The debt mountain and how you’re paying for it

Thanks to Andrew Barr, left, and Shane Rattenbury the ACT government’s accumulated debt is increasing by more than $1 billion every year and will be $13.2 billion by the end of 2024-25.

CityNews columnists have come together to expose, from different angles, the great rates rip-off that is being perpetrated against the long-suffering ratepayer of the ACT by its own government! CLIVE WILLIAMS, ordinarily writing whimsy, sets the tone with a laser-like look at the state of the ACT… 

“We must not let our rulers load us with perpetual debt.” –Thomas Jefferson

“Never a borrower nor a lender be.” –William Shakespeare

For a change, I want to talk about the ACT debt mountain and a debt trap. 

Due to fiscal mismanagement by the Barr/Rattenbury government, the ACT is desperate for income. The ACT government’s accumulated debt is increasing by more than $1 billion every year and will be $13.2 billion by the end of the forward estimates, in 2024-25.

In 2023, the ACT was stripped of its AAA credit rating by S&P Global, which dropped its long-term issuer rating to AA+, making government borrowing more expensive.

That $13.2 billion works out at $27,640 per person for Canberra’s population, now estimated at 477,567. As probably only one in three or four is a ratepayer, you can see it’s a substantial individual burden for ratepayers – and growing.

One of the extravagances in the ACT is the size of the ACT public sector. When the Hawke government imposed self-government on the ACT in 1988 (after 63.75 per cent of the ACT population had voted against it), the ACT’s population was 270,000 and we had around 2000 public-sector workers. Now we have a population of just under 480,000 and 27,000 public-sector workers.
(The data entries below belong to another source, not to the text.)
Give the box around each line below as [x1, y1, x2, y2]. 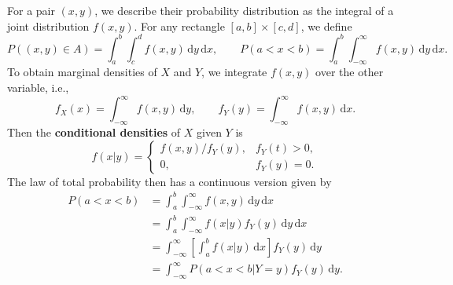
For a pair [7, 2, 55, 18]
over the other [315, 64, 384, 80]
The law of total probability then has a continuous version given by [7, 173, 332, 189]
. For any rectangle [134, 17, 225, 34]
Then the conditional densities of [7, 123, 181, 140]
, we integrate [201, 64, 267, 80]
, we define [300, 17, 352, 34]
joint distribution [7, 17, 90, 34]
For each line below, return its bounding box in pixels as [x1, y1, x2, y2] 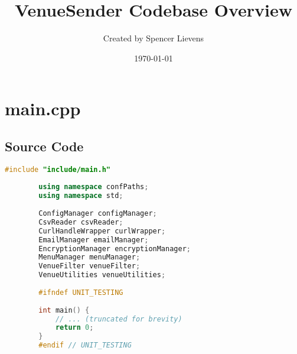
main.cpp [5, 96, 81, 121]
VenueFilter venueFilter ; [38, 262, 141, 271]
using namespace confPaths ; [38, 183, 149, 191]
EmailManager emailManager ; [38, 235, 149, 244]
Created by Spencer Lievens [103, 32, 204, 44]
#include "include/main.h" [5, 165, 110, 174]
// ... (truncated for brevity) [55, 314, 182, 323]
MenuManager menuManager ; [38, 253, 141, 262]
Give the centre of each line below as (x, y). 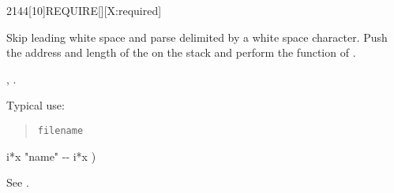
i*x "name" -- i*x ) (51, 156)
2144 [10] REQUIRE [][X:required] (84, 10)
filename (60, 130)
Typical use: (36, 105)
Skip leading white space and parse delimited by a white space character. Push (197, 37)
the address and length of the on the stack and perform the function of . (181, 52)
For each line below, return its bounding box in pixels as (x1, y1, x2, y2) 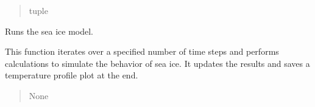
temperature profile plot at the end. (5, 69, 138, 81)
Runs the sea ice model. (5, 24, 93, 37)
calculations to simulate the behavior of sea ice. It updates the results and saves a (5, 57, 310, 69)
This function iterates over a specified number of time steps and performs (5, 45, 279, 58)
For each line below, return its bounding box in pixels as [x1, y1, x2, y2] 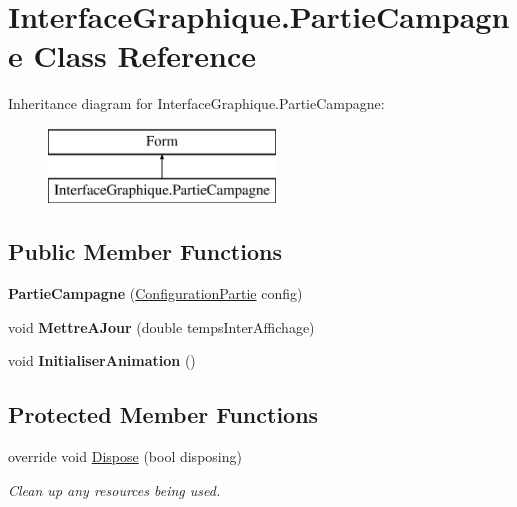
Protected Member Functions [8, 399, 319, 430]
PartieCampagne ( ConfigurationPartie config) [8, 283, 303, 304]
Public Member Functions [8, 236, 282, 267]
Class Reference [33, 35, 256, 76]
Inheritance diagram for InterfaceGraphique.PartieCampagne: [8, 93, 385, 114]
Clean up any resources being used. [8, 479, 221, 500]
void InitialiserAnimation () [8, 350, 196, 371]
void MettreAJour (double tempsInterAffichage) [8, 316, 315, 337]
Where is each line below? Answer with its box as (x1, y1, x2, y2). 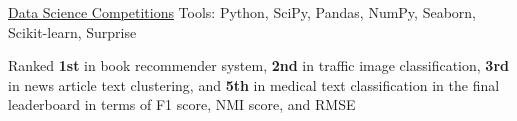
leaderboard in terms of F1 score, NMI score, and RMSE (8, 94, 356, 115)
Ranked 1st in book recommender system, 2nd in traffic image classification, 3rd (8, 55, 509, 76)
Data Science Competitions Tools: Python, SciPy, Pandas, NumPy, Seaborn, (8, 2, 476, 22)
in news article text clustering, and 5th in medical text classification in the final (8, 74, 500, 95)
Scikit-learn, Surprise (8, 21, 137, 42)
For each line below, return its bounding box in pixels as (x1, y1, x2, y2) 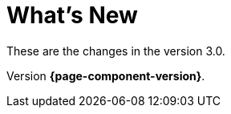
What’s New (6, 2, 138, 29)
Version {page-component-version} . (6, 68, 205, 83)
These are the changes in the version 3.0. (6, 43, 225, 58)
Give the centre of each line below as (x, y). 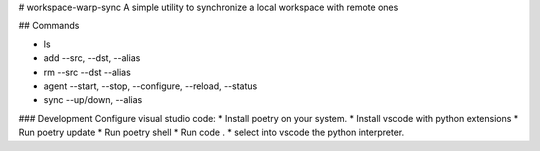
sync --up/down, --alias (93, 100)
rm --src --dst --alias (87, 72)
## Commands (49, 26)
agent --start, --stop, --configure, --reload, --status (150, 86)
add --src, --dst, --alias (92, 58)
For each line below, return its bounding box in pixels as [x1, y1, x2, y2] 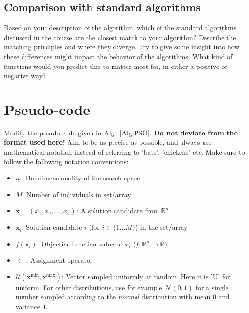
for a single [195, 282, 229, 292]
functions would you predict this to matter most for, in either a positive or [4, 61, 228, 71]
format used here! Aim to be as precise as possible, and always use [4, 137, 212, 147]
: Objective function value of [37, 238, 122, 248]
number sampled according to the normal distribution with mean [15, 291, 211, 302]
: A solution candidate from [76, 205, 159, 216]
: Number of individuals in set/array [22, 189, 131, 199]
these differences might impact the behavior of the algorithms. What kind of [4, 51, 233, 61]
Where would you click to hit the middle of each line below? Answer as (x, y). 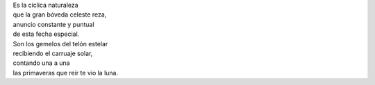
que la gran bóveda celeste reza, (60, 15)
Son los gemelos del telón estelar (60, 44)
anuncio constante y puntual (53, 24)
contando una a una (41, 63)
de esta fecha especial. (46, 34)
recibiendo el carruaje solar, (53, 53)
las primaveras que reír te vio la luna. (65, 73)

Another extravagance is the tram. In 2017, Talgo offered the ACT government a fast-tilt train service between Canberra and Sydney for $100 million – with all its flow-on economic benefits. Instead, we got a slow tram to Gungahlin for more than $700 million.

Property is the ACT government’s main source of income and Canberra ratepayers and their children are slowly being drawn into a financial black hole.

Turning to residential rates and taking my own as an example – I pay $12,162.22 a year. That’s made up of a Valuation Based Charge (based on Average Unimproved Value) of $11,305.22, a Fixed Charge (no explanation of what that’s for) of $861.00, Police, Fire and Emergency Services Levy (happy with that) of $375, less a Pensioner Rebate (happy with that) of -$424, and a Safer Families Levy (not sure what that is) of $45.

That total amount is three to four times what a ratepayer would pay for a similar property in NSW or Queensland. The high rates are painful for many people, particularly those on pensions, so the Barr/Rattenbury government allows some ratepayers to defer paying their rates. Originally, they could be deferred at an annual interest rate of one per cent; now it’s 4.38 per cent.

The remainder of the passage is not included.